Elle connaissait Daniel Odier, du moins ses livres, et nous avons échangé autour de ses recherches spirituelles. Il y avait entre nous des affinités et une sympathie profonde. On discute de ce qui peut être tenu pour réalité, elle est curieuse de mon métier de professeur de philosophie, et elle m’interroge sur mon impression d’Européen aux Etats-Unis. En me saluant, elle me dit : « j’ai l’impression d’avoir rencontré un bon ami ». Impression réciproque !
Le grand œuvre de La est maintenant de construire Atlan community et de la faire la plus belle et la plus inspirée possible. « Life is art » !










Au cœur de la Columbia Gorge, à 100 km à l’est de Portland, La et un groupe fondateur de six membres ont trouvé, il y a 5 ans, une terre pour réaliser un projet de communauté intentionnelle qui mûrissait à Portland depuis 10 ans.
Leur objectif est de développer un centre de création et de permaculture. Leur déclaration fondatrice annonce cette ambition : « Atlan fournit un sanctuaire pour la création d’une culture durable (« sustainable ») à travers l’intégration holistique du soin, des arts, et du design. Notre éco-village met en œuvre la permaculture et les principe régénératifs en s’engageant dans un réseau de communautés en résonance ».

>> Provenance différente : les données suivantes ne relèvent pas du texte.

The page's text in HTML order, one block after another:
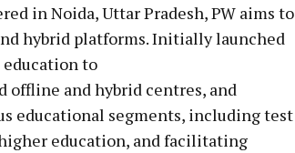
in Noida, Uttar Pradesh, PW aims to
hybrid platforms. Initially launched
education to
offline and hybrid centres, and
educational segments, including test
education, and facilitating
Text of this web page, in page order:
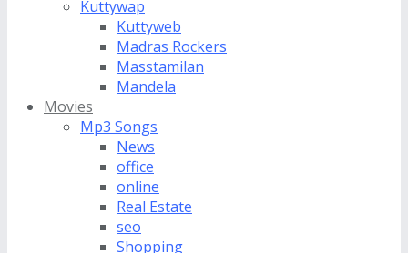
Kuttywap
Kuttyweb
Madras Rockers
Masstamilan
Mandela
Movies
Mp3 Songs
News
office
online
Real Estate
seo
Shopping
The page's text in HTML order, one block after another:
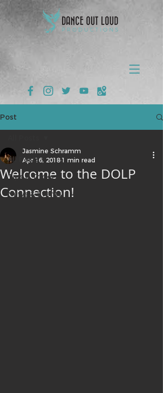
Post
All Posts
Tips & Tricks
News & Events
Welcome to the DOLP
Connection!
Jasmine Schramm
Apr 16, 2018 1 min read
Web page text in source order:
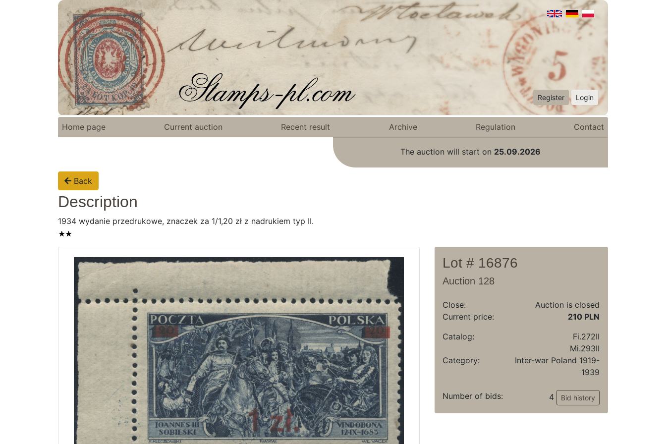
Register Login
Home page Current auction Recent result Archive Regulation Contact
The auction will start on 25.09.2026
Back
Description
1934 wydanie przedrukowe, znaczek za 1/1,20 zł z nadrukiem typ II.
Lot # 16876
Auction 128
Close:
Auction is closed
Current price:
210 PLN
Catalog:
Fi.272II
Mi.293II
Category:
Inter-war Poland 1919-
1939
Number of bids: 4 Bid history

Le principe qui permet d’accueillir une grande diversité spirituelle, professionnelle et personnelle est donc la permaculture. La permaculture est née dans les années 1930 comme une branche de l’agriculture qui prétendait passer d’une exploitation de la terre à une compréhension des modes de collaborations entre plantes et animaux permettant une production qui accroisse la biodiversité au lieu de l’épuiser. Elle s’est depuis élargie à tous les aspects d’une communauté entre les vivants en incluant la production de nourriture, l’éco-construction, la production d’énergie, les relations ouvertes et bénéfiques entre les humains, devenant ainsi un principe global pour la constitution d’une culture abandonnant les schémas destructeurs, épuisant les hommes et les ressources (« depletion ») pour construire des dynamiques de création et d’accroissement de la qualité de vie (« repletion »). Les générations futures sont envisagées comme l’horizon à partir duquel on peut formuler cette ambition de transmettre une terre et une culture en meilleure condition que celles que l’on a reçues grâce à une nouvelle habitation de la communauté des vivants.

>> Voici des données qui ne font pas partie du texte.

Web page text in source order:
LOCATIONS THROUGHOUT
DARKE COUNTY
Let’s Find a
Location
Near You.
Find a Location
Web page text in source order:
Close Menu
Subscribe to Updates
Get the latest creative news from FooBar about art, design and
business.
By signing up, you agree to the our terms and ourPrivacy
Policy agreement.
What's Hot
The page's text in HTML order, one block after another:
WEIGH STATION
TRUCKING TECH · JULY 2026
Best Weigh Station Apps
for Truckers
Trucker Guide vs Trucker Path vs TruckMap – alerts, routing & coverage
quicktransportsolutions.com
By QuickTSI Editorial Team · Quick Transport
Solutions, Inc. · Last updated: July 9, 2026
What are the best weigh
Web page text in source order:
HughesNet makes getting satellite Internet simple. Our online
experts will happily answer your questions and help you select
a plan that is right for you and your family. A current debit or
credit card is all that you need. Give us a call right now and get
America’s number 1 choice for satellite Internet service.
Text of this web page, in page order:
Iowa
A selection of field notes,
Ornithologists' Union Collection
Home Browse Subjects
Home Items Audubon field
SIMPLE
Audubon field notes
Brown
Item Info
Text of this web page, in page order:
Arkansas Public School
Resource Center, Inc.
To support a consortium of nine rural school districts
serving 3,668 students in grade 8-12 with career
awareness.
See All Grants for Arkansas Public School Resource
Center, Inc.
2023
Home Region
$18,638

Atlan en est encore à une phase de construction. Mais déjà un jardin communautaire produit l’essentiel des légumes consommés sur place. Tous les samedis matin, deux heures sont consacrées au travail commun. Des stagiaires s’occupent du jardin par ailleurs en échange d’un accueil sur place. L’énergie est produite grâce au solaire. Et l’artefactory est un grand atelier flambant neuf qui accueille le travail artisanal des membres et de tous les individus trouvant dans ce lieu un support à leur projet créatif. La y avait son atelier de céramique. Et les machines à bois étaient utilisées pour aménager un bus-tiny home pensé comme habitat autonome, mobile et écologique avec tout un ensemble de systèmes d’alimentation solaire, de récupération et de traitement des eaux usées, d’isolation et même de motorisation les moins coûteuses d’un point de vue écologique. Les projets futurs consistent à créer une maison commune et des petits chalets (les « cabins ») pour pouvoir ensuite héberger des stages, des séminaires et des fêtes permettant d’accueillir et de répandre la permaculture.
Méditation
J’ai été invité à une soirée festive autour d’une Tiny House. J’y ai rencontré Katerina et Matt. Katerina vient du Salvador et avait grandi à Miami avant de rejoindre la côte ouest. Matt est un pilote de parapente passionné, qui a vécu 5 ans au Népal et a travaillé pour Karma flights une association d’écotourisme qui soutient les projets de développement au Népal grâce à l’accueil de pilotes du monde entier. Le réseau créé a notamment permis de récolter 500 000 $ au moment du tremblement de terre pour venir en aide aux sinistrés. Il était aussi d’une grande sagesse dans ces recherches spirituelles à la fois profondes et joyeuses.
Nous avons participé à une méditation proposée tous les dimanches matin par des membres de la communauté. Après le silence, une discussion s’est engagée sur les enseignements de mon voyage et sur l’avenir du monde en ces temps troublés. Que faire de toutes les horreurs et de toute la souffrance du monde ?
Matt avait une histoire à raconter :
Un jeune moine est anxieux, stressé par la souffrance du monde.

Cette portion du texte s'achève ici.